Kris Abdelmessih, a volatility trader and author, talks about topics such as adverse selection, discretionary edge, manager fee alpha, confidence intervals, and life optionality. They also discuss the benefits of living in California, teaching probability and options theory, variance time in trading, understanding trading strategies and game theory, creating a non-profit club, and expressing gratitude.
Alpha is often associated with short-lived opportunities, such as arbitrage situations, which require speed and constant adaptation to capture.
Real estate brokers often provide liquidity by matching buyers and sellers within a standardized framework, where fungible contract sizes are used to facilitate transactions.

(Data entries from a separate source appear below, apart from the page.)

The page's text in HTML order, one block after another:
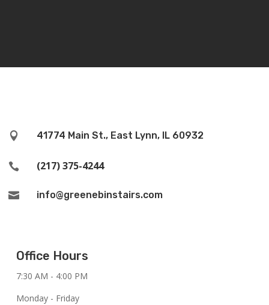
 41774 Main St., East Lynn, IL 60932
 (217) 375-4244
 info@greenebinstairs.com
Office Hours
7:30 AM - 4:00 PM
Monday - Friday
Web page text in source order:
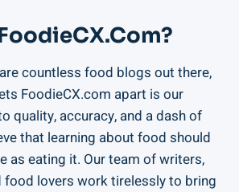
countless food blogs out there,
FoodieCX.com apart is our
quality, accuracy, and a dash of
that learning about food should
as eating it. Our team of writers,
food lovers work tirelessly to bring
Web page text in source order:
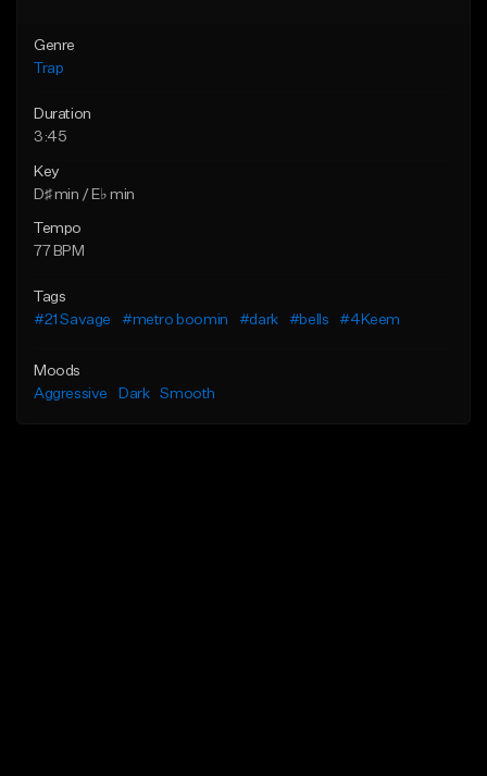
Genre
Trap
Duration
3:45
Key
D♯ min / E♭ min
Tempo
77 BPM
Tags
#21 Savage
#metro boomin #dark #bells #4Keem
Moods
Aggressive
Dark Smooth
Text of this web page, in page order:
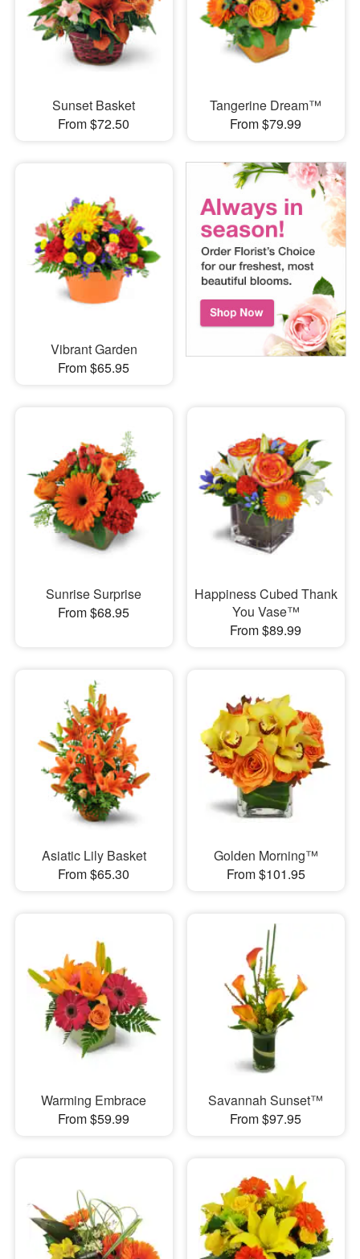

The focus is on throughput and maintaining purchasing power, rather than trying to hit home runs in investing for long-term alpha.
Deep dives
The role of real estate brokers
Real estate brokers play a crucial role in facilitating transactions in the real estate market, particularly in complex and idiosyncratic situations. In areas where there is a high degree of variation in properties and locations, brokers provide valuable market knowledge and expertise to both buyers and sellers. They help bridge the emotional gap between parties and facilitate negotiations, ensuring that the best possible outcome is achieved. While the fees charged by brokers may vary, there is a significant dispersion in their abilities, with top-performing brokers providing substantial value to their clients.

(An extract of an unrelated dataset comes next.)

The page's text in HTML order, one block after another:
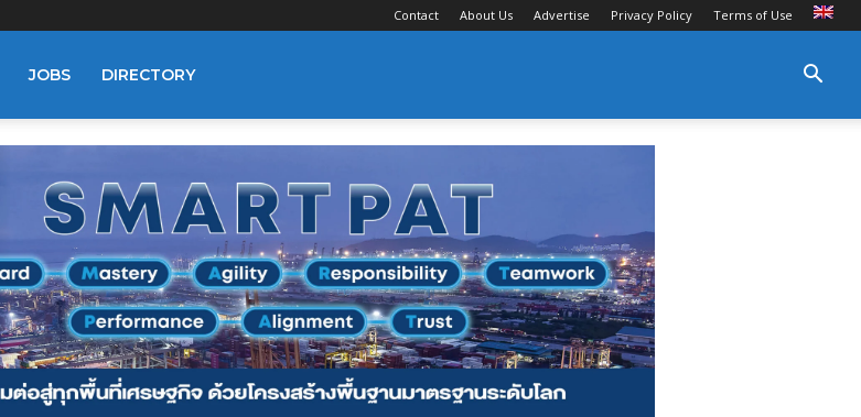
Contact About Us Advertise Privacy Policy Terms of Use
JOBS DIRECTORY

The nature of alpha and beta
Alpha and beta are concepts widely used in finance to categorize sources of return in investment portfolios. Beta refers to the risk premium that is inherent in the market, representing the non-diversifiable risk that investors are exposed to. It encompasses the general risk and return characteristics of a particular asset or market segment. On the other hand, alpha refers to returns that are not explained by market movements and can be attributed to the skill or unique insights of a particular investor or strategy. Alpha is often associated with short-lived opportunities, such as arbitrage situations, which require speed and constant adaptation to capture. While beta can be quantified and represented by factors, alpha is more elusive and can be challenging to consistently capture.

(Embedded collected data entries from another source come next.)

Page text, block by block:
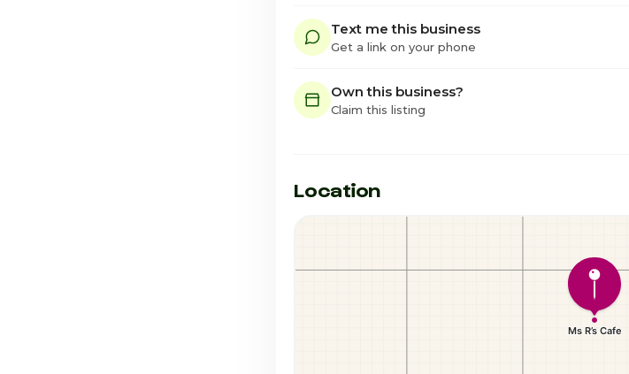
Text me this business
Get a link on your phone
Own this business?
Claim this listing
Location
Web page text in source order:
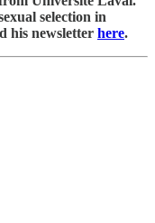
selection in
his newsletter here.

The role of liquidity and standardization
Liquidity and standardization are essential factors in trading and markets. Through standardization, markets benefit from better pricing, improved price discovery, and increased liquidity. This, in turn, enables more efficient risk transfer and reduces the need for bespoke trading arrangements. Real estate brokers often provide liquidity by matching buyers and sellers within a standardized framework, where fungible contract sizes are used to facilitate transactions. While technology, such as blockchain, may offer some improvements to matching services, the complexity and uniqueness of real estate transactions may require the involvement of brokers to ensure efficient and successful outcomes.
The limitations of reducing everything to factors
The tendency to reduce all sources of return to factors or premia can be a limited perspective. While factors can explain a significant portion of return variation, there are often idiosyncratic elements that cannot be captured by factors alone. These idiosyncrasies are the realm of alpha, where skilled investors may have insights or approaches that enable them to exploit temporary mispricings or market inefficiencies. However, chasing alpha can be challenging due to the dynamic and constantly changing nature of market opportunities, making it crucial for investors to continually adapt and refine their strategies.
The Paradox of Provable Alpha
The speaker discusses the paradox of provable alpha, stating that everyone wants proof that an investment strategy works, but if a strategy is provable, it often means that only select investors are allowed to participate or the fees are set so high that the alpha is captured by the strategy provider. This leads to the inference that the only place where true alpha exists is in discretionary strategies that cannot be proven.
Reinvesting vs. Trading
The speaker highlights the difference between reinvesting and trading, likening investing to reinvesting. They argue that investing should involve creating a business to capture repeated opportunities for alpha, similar to buying real estate at a discount and repeatedly capturing the edge. The focus is on throughput and maintaining purchasing power, rather than trying to hit home runs. The speaker emphasizes the importance of distinguishing between trading for edge and reinvesting for the long run.
Kris has been actively involved in options trading for 21 years. His background encompasses commencing his journey within the trading pits alongside SIG, establishing his personal market-making team, and overseeing the commodities book for a distinguished volatility manager.
We talk about:
Adverse Selection
Discretionary Edge?
Manager Fee Alpha
Confidence Intervals
Life Optionality and more!
This podcast was recorded at the Edgewood Resort, situated by the serene Lake Tahoe, where a wonderful private event was organized by Collective.
Collective is a curated community investors and entrepreneurs eager for in-person experiences, authentic connections, and idea sharing.
I hope you enjoyed this conversation with Kris as much as I did!